**WHAT TO WORK ON:** Would you transcribe the whole listing exactly, minus its pictures?

**GIVEN ENTRIES:**
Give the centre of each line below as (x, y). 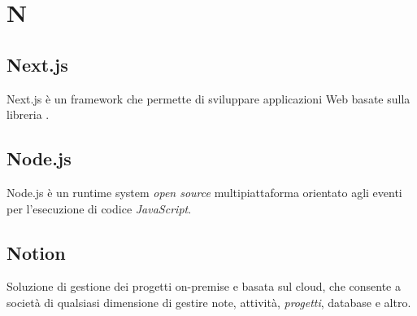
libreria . (28, 114)
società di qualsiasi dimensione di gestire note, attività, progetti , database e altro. (209, 302)
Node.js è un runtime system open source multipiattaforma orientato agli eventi (204, 192)
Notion (36, 252)
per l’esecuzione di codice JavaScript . (99, 208)
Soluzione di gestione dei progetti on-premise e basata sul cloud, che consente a (204, 286)
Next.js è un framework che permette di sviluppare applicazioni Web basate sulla (208, 98)
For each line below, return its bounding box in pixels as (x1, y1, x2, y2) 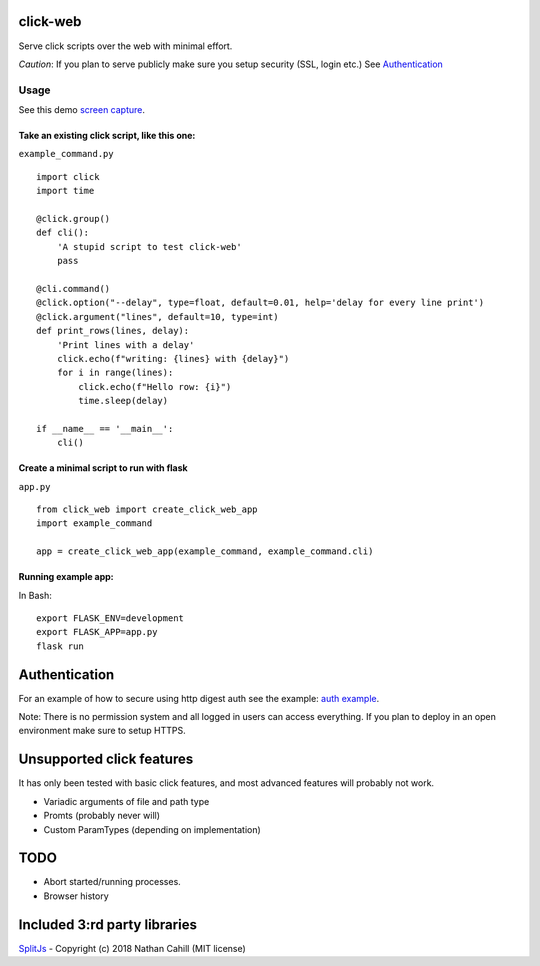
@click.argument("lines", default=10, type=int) (36, 311, 279, 322)
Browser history (43, 890, 109, 902)
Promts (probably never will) (43, 810, 160, 822)
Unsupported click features (18, 751, 194, 768)
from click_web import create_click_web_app (36, 504, 259, 515)
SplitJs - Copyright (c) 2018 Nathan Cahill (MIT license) (18, 942, 247, 954)
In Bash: (18, 589, 52, 601)
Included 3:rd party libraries (18, 916, 197, 933)

**RESULT OF THIS TASK:**
Give the centre of each line below as (x, y). 
libreria . (28, 114)
società di qualsiasi dimensione di gestire note, attività, progetti , database e altro. (209, 302)
Node.js è un runtime system open source multipiattaforma orientato agli eventi (204, 192)
Notion (36, 252)
per l’esecuzione di codice JavaScript . (99, 208)
Soluzione di gestione dei progetti on-premise e basata sul cloud, che consente a (204, 286)
Next.js è un framework che permette di sviluppare applicazioni Web basate sulla (208, 98)
For each line below, return its bounding box in pixels as (x1, y1, x2, y2) 
@click.argument("lines", default=10, type=int) (36, 311, 279, 322)
Browser history (43, 890, 109, 902)
Promts (probably never will) (43, 810, 160, 822)
Unsupported click features (18, 751, 194, 768)
from click_web import create_click_web_app (36, 504, 259, 515)
SplitJs - Copyright (c) 2018 Nathan Cahill (MIT license) (18, 942, 247, 954)
In Bash: (18, 589, 52, 601)
Included 3:rd party libraries (18, 916, 197, 933)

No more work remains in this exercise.